Repeat Guest Ratio

Repeat Guest Ratio (also called guest return rate or loyalty rate) measures the proportion of a hotel's guests in a given period who have stayed at the same property — or within the same brand or chain — at least once before. It is a direct indicator of guest satisfaction, brand affinity, and the effectiveness of loyalty and retention programmes.

Formula

Repeat Guest Ratio (%) = (Number of Repeat Guests ÷ Total Guests) × 100

A "repeat guest" is typically defined as any guest who has completed at least one prior stay, though some properties set a higher threshold (e.g. two or more prior stays) to distinguish genuinely loyal guests from one-time returners.

Example

A boutique hotel checks in 1,200 guests during Q1. Of those, 312 have stayed before. Repeat Guest Ratio = (312 ÷ 1,200) × 100 = 26%.

Why it matters

Repeat guests cost significantly less to acquire than new guests. They frequently bypass OTA platforms and book direct, eliminating commission costs. They also tend to book longer stays, spend more on ancillary services, and generate positive reviews. A rising repeat guest ratio therefore compresses CPA (Cost per Acquisition) and improves NRevPAR simultaneously.

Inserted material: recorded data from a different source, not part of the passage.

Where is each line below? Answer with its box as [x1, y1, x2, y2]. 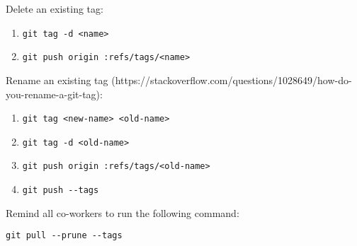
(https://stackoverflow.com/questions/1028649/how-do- [111, 72, 352, 87]
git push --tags [22, 185, 99, 196]
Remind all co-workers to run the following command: [6, 205, 239, 220]
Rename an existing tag [6, 72, 108, 87]
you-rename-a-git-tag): [6, 86, 103, 101]
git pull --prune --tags [6, 230, 123, 241]
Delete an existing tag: [6, 1, 103, 16]
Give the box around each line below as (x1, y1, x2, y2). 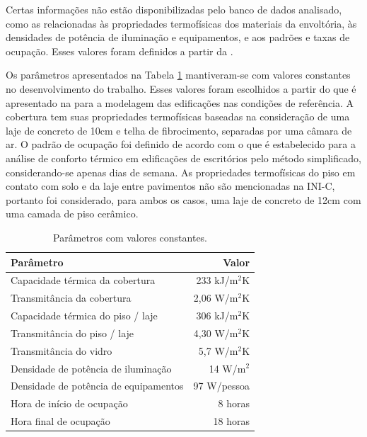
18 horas (213, 414, 250, 429)
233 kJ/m (196, 273, 238, 288)
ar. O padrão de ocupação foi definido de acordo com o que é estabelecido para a (6, 137, 356, 152)
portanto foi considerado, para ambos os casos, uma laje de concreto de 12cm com (6, 192, 361, 207)
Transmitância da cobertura (11, 290, 132, 305)
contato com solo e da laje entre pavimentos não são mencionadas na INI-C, (6, 178, 335, 193)
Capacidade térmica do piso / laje (11, 308, 158, 323)
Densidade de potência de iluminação (11, 361, 172, 375)
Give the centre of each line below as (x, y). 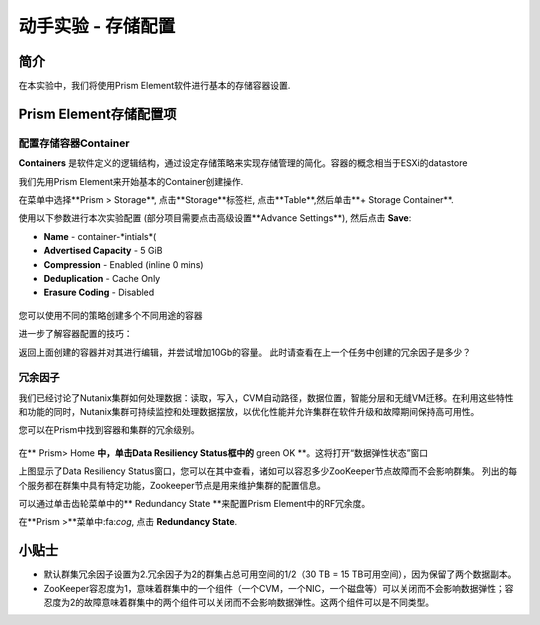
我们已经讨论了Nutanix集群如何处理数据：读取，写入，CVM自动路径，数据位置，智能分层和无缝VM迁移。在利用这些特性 (266, 397)
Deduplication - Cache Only (102, 278)
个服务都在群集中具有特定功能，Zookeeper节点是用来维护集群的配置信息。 (172, 485)
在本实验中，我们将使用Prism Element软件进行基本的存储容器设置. (154, 86)
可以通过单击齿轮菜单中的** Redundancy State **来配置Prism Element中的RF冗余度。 (194, 503)
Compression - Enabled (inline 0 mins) (123, 264)
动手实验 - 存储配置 (97, 26)
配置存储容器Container (74, 143)
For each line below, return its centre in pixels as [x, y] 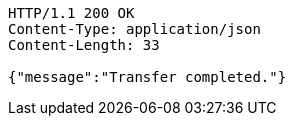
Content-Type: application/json [134, 29]
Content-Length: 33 [84, 45]
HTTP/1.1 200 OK [71, 13]
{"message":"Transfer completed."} [147, 77]
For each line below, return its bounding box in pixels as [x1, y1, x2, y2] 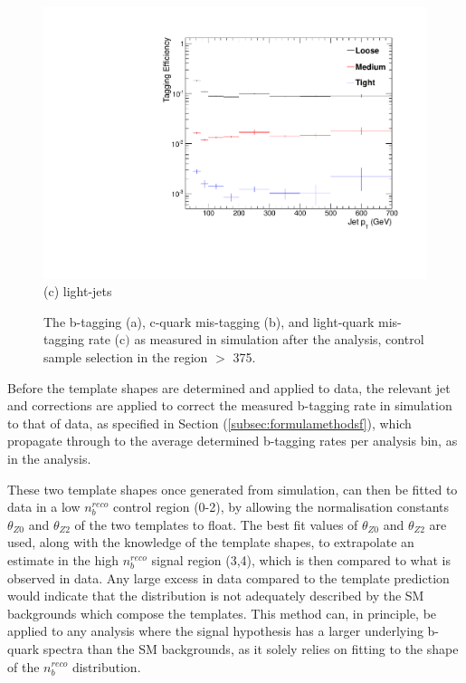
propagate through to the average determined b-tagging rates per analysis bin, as [7, 431, 458, 450]
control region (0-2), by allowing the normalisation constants [113, 497, 450, 516]
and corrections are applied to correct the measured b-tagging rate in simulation [7, 396, 452, 415]
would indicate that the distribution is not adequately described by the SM [7, 586, 424, 605]
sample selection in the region [43, 348, 208, 367]
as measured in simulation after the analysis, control [134, 330, 424, 349]
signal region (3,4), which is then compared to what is [151, 550, 451, 569]
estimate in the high [7, 550, 119, 569]
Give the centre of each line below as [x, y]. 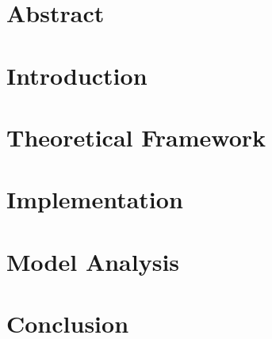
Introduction [77, 75]
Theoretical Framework [136, 137]
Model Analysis [93, 261]
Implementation [95, 199]
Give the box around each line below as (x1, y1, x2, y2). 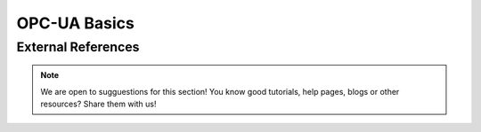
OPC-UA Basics (16, 13, 135, 33)
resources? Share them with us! (40, 98, 157, 109)
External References (16, 39, 140, 55)
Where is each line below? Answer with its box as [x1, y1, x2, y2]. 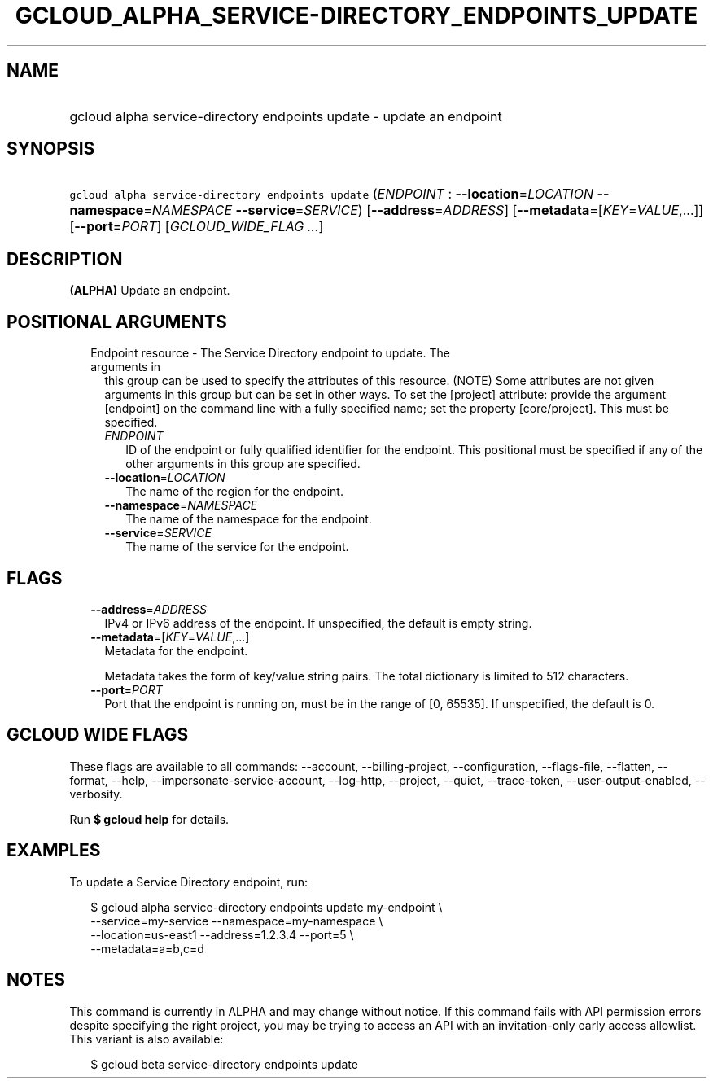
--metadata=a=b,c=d [90, 941, 204, 956]
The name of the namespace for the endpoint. [125, 512, 372, 527]
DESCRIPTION [7, 248, 123, 269]
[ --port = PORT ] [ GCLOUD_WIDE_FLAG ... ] [69, 218, 324, 235]
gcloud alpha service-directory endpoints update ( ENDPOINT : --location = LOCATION [69, 186, 593, 203]
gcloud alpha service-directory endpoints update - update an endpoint [69, 107, 502, 125]
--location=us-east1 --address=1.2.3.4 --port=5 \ [90, 927, 354, 942]
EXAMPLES [7, 840, 101, 861]
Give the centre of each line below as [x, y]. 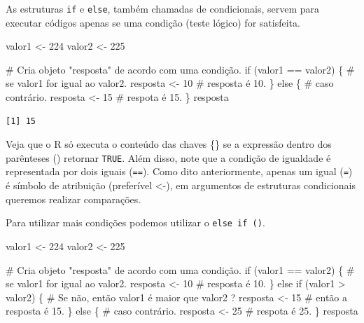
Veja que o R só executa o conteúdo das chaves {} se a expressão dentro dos [169, 144]
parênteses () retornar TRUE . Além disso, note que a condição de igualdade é [168, 157]
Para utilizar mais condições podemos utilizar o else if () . [135, 222]
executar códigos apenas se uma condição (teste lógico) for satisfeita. [153, 22]
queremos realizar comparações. [73, 199]
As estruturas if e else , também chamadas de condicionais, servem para [162, 8]
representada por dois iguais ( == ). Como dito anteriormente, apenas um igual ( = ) [179, 171]
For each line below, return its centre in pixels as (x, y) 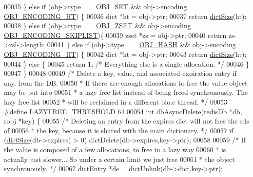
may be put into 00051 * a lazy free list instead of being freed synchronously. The (126, 92)
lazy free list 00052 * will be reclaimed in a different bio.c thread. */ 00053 (116, 101)
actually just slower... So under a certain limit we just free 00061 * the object (119, 159)
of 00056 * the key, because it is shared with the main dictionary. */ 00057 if (119, 130)
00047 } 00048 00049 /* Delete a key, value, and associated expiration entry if (120, 73)
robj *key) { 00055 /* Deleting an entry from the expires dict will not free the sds (126, 121)
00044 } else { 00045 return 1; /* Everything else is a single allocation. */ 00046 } (127, 63)
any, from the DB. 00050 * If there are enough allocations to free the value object (126, 82)
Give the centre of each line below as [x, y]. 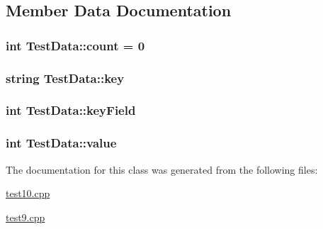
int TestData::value [61, 143]
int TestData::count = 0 [75, 45]
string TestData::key [65, 78]
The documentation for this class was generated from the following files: [162, 169]
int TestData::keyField [71, 110]
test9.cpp [25, 217]
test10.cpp [28, 193]
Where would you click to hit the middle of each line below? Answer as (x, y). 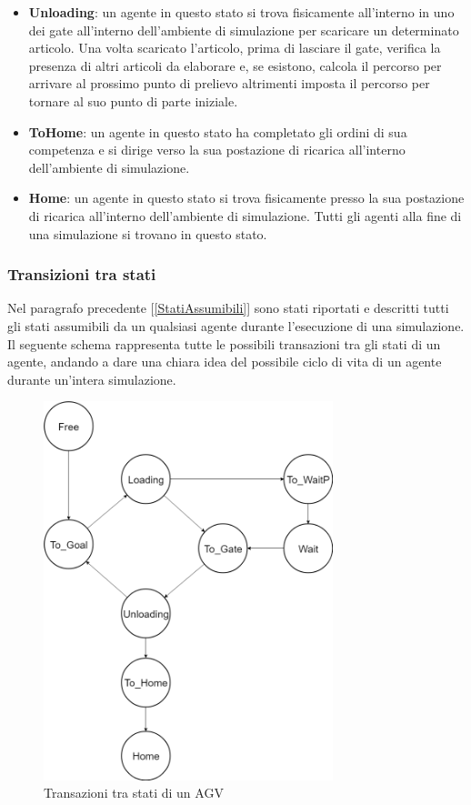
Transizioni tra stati (82, 274)
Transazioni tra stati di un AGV (134, 793)
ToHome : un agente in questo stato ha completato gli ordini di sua (218, 131)
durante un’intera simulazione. (92, 379)
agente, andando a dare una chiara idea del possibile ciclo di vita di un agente (225, 362)
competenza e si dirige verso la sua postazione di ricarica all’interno (217, 150)
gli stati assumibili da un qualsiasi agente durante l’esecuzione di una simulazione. (236, 325)
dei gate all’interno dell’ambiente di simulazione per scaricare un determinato (244, 30)

For OTAs, a high property-level repeat guest ratio can signal that a hotel's brand loyalty is diverting commission-generating bookings away from the platform. This dynamic partly explains why OTAs invest in their own loyalty programmes (e.g. Genius on Booking.com) — to capture returning guests within the platform rather than losing them to the hotel's direct channel.

Tracking repeat guest ratio over time, segmented by channel, reveals whether loyalty investments are working and whether direct booking initiatives are converting first-time OTA guests into loyal direct customers.